Work instructions: What is needed is an exact copy of the entries below, with every picture left out.

Excerpts from a dataset

"""

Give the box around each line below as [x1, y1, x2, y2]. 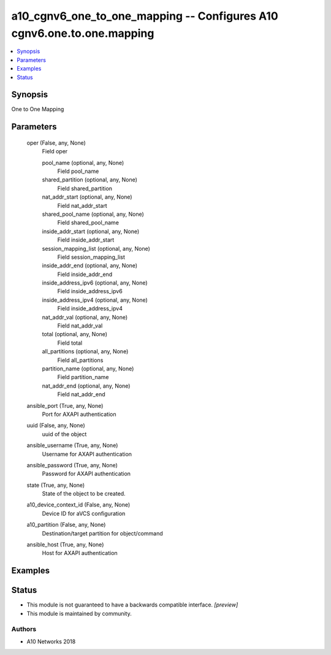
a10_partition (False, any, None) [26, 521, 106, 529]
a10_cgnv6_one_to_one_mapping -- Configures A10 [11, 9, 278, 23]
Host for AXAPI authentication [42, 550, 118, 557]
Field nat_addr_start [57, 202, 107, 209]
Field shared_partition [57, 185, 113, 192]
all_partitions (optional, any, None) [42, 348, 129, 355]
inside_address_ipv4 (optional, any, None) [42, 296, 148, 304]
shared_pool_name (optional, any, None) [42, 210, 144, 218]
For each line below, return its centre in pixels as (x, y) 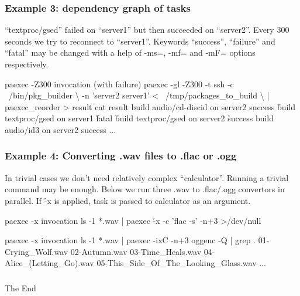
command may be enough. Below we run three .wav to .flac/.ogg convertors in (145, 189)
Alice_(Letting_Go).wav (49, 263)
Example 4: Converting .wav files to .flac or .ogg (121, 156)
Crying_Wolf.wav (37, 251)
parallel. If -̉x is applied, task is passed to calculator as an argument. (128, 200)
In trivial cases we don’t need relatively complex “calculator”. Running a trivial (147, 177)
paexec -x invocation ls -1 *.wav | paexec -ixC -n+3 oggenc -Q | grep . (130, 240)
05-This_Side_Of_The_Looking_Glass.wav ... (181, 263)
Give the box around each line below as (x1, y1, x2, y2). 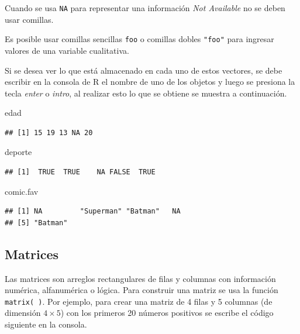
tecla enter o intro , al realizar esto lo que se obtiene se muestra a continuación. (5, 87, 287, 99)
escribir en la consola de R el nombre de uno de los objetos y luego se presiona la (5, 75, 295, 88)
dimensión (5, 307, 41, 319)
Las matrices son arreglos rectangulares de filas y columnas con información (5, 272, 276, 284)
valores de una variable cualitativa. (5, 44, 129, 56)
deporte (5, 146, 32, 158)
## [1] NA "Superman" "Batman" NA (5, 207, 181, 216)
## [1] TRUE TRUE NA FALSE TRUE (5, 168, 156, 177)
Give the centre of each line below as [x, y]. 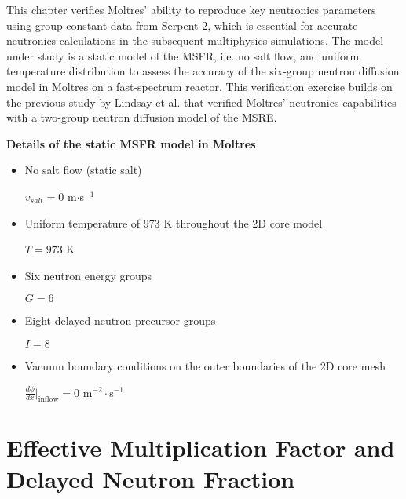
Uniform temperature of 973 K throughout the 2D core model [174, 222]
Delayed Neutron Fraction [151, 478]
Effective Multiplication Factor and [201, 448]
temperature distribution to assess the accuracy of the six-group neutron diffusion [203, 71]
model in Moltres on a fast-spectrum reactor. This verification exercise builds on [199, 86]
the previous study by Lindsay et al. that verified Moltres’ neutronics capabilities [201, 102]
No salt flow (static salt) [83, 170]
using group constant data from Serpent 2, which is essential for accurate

"""

Final answer:
Give the box around each line below as [x1, y1, x2, y2]. 
a10_partition (False, any, None) [26, 521, 106, 529]
a10_cgnv6_one_to_one_mapping -- Configures A10 [11, 9, 278, 23]
Host for AXAPI authentication [42, 550, 118, 557]
Field nat_addr_start [57, 202, 107, 209]
Field shared_partition [57, 185, 113, 192]
all_partitions (optional, any, None) [42, 348, 129, 355]
inside_address_ipv4 (optional, any, None) [42, 296, 148, 304]
shared_pool_name (optional, any, None) [42, 210, 144, 218]
For each line below, return its centre in pixels as (x, y) 
command may be enough. Below we run three .wav to .flac/.ogg convertors in (145, 189)
Alice_(Letting_Go).wav (49, 263)
Example 4: Converting .wav files to .flac or .ogg (121, 156)
Crying_Wolf.wav (37, 251)
parallel. If -̉x is applied, task is passed to calculator as an argument. (128, 200)
In trivial cases we don’t need relatively complex “calculator”. Running a trivial (147, 177)
paexec -x invocation ls -1 *.wav | paexec -ixC -n+3 oggenc -Q | grep . (130, 240)
05-This_Side_Of_The_Looking_Glass.wav ... (181, 263)
Give the box around each line below as (x1, y1, x2, y2). 
tecla enter o intro , al realizar esto lo que se obtiene se muestra a continuación. (5, 87, 287, 99)
escribir en la consola de R el nombre de uno de los objetos y luego se presiona la (5, 75, 295, 88)
dimensión (5, 307, 41, 319)
Las matrices son arreglos rectangulares de filas y columnas con información (5, 272, 276, 284)
valores de una variable cualitativa. (5, 44, 129, 56)
deporte (5, 146, 32, 158)
## [1] NA "Superman" "Batman" NA (5, 207, 181, 216)
## [1] TRUE TRUE NA FALSE TRUE (5, 168, 156, 177)
Give the centre of each line below as [x, y]. 
Uniform temperature of 973 K throughout the 2D core model [174, 222]
Delayed Neutron Fraction [151, 478]
Effective Multiplication Factor and [201, 448]
temperature distribution to assess the accuracy of the six-group neutron diffusion [203, 71]
model in Moltres on a fast-spectrum reactor. This verification exercise builds on [199, 86]
the previous study by Lindsay et al. that verified Moltres’ neutronics capabilities [201, 102]
No salt flow (static salt) [83, 170]
using group constant data from Serpent 2, which is essential for accurate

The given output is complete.